On the other hand, moving to the -3 speed grade (on 100T) does help; everything meets timing. But we have to support the existing boards. Also @jordens, IIRC you said before that it didn't help to use a faster speed grade, can you elaborate? My test was with a modified mor1kx configuration (that still has about the same performance as the KC705):
--- a/misoc/cores/mor1kx/core.py
+++ b/misoc/cores/mor1kx/core.py
@@ -25,6 +25,7 @@ class MOR1KX(Module):
OPTION_DCACHE_WAYS=1,
OPTION_DCACHE_LIMIT_WIDTH=31,
FEATURE_TIMER="NONE",
+ FEATURE_PIC="NONE",
OPTION_PIC_TRIGGER="LEVEL",
FEATURE_SYSCALL="NONE",
FEATURE_TRAP="NONE",
@@ -32,10 +33,11 @@ class MOR1KX(Module):
FEATURE_OVERFLOW="NONE",
FEATURE_ADDC="ENABLED",
FEATURE_CMOV="ENABLED",
- FEATURE_FFL1="ENABLED",
+ FEATURE_FFL1="REGISTERED",
+ FEATURE_ATOMIC="NONE",
OPTION_CPU0="CAPPUCCINO",
- IBUS_WB_TYPE="B3_REGISTERED_FEEDBACK",
- DBUS_WB_TYPE="B3_REGISTERED_FEEDBACK",
+ IBUS_WB_TYPE="CLASSIC",
+ DBUS_WB_TYPE="CLASSIC",
)
defaults.update(kwargs)
parameters = {"p_{}".format(k): v for k, v in defaults.items()}
Also meets timing with the original mor1kx config ...
Targeting a -3 with the pristine stack did not make a difference back when I tried it.
This sounds like a good reason to move forward with Metlino. Then Sinara has both a heavy-weight and light-weight ARTIQ core devices.
I have reduced the clock frequency from 125MHz to 121MHz on Kasli. It now meets timing.
Moving forward, I suggest having a -3 speed grade on the next Kasli version, and a system clock frequency that depends on the hardware revision. We should be able to get back at least 125MHz. We are already doing different bitstreams for different hardware revisions, and this is straightforward to do in the code.
@hartytp Conversely, if you are willing to do the testing and yak-shaving, the same technique can be applied to crank up the system clock frequency a little on KC705 and Sayma. Things to watch out for (in addition to Vivado timing reports) are:
Conversely, if you are willing to do the testing and yak-shaving, the same technique can be applied to crank up the system clock frequency
The yak-shaving should include figuring out problems such as why Vivado meets timing when run manually but not via the buildbot, because it is giving me this crap right now.
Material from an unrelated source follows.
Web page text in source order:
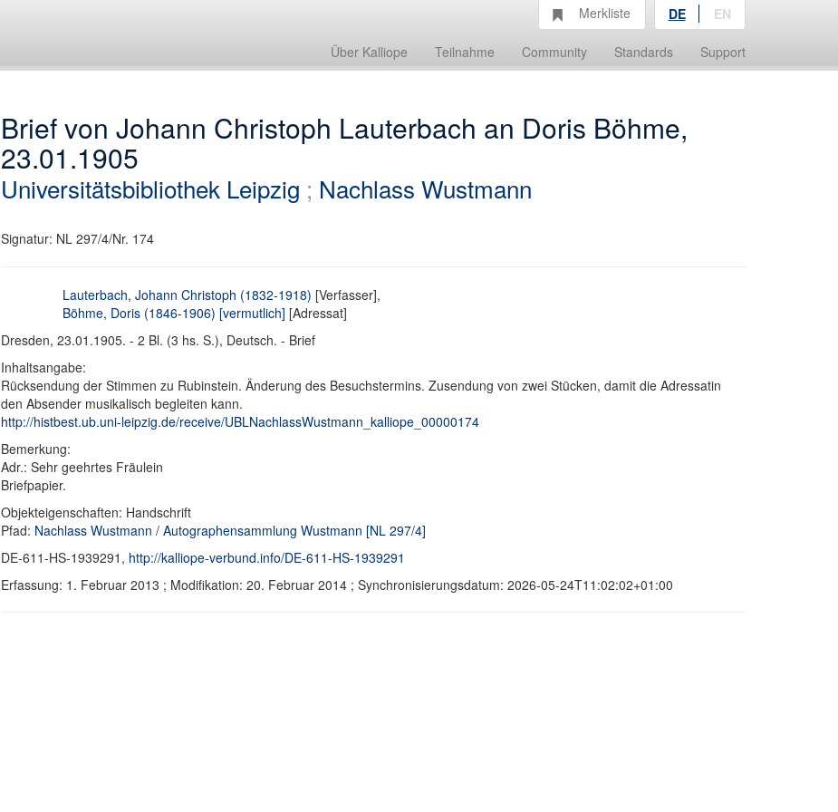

Let's not bother with WR for Kasli. We can consider it for Sayma/Metlino when the time comes.
@hartytp I like this idea (not bothering with WR for Kasli). @jbqubit agreed that Metlino would be good to implement when we can.
Metlino can be operated stand-alone. We can even make some mechanical fixture to fit it into the 3U rack with SATA-SFP converter mounted at the front panel. Of course this would make sense only for 19" rack.
@sbourdeauducq :
I am in favor of either:
- keeping the 5324 (the engineering costs associated with the change and the maintainance of multiple clock chip variants in the firmware do not seem to be worth using a 5326, 5369 or 5346).
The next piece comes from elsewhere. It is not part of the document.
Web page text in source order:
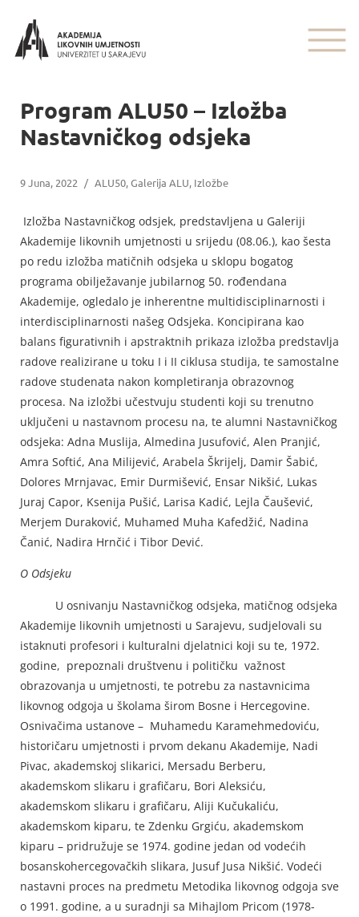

- designing a high-performance PLL a la White Rabbit.
Since we decided (I believe) to not bother with WR this leaves us with Si5324 (bc other Si chips also don't have deterministic latency).
@hartytp :
We agree on a cut-off date for changes to the design for the next version of Kasli
Shall we set some date?
Top of my wish list is sorting out the grounding for Kasli. I think that at a minimum, we should ensure that the PCB ground connects to the front panel, and that the front panel is designed to ground to a chassis. Otherwise, we're in for a world of broken devices when people power them from switch mode supplies that can float to a couple of hundred volts.
Relying on USB/RF connectors for grounding is not a safe or sensible strategy.
We should also add a note in the docs about this.
'grounding via the chassis' might help you but it it's a NOP in many cases if they subrack is standing on a usually isolated table or on top of some other insulating device or the rack is not grounded. It's risky and not a solution. We should provide a ground connection or revise the power supply and connector design choice.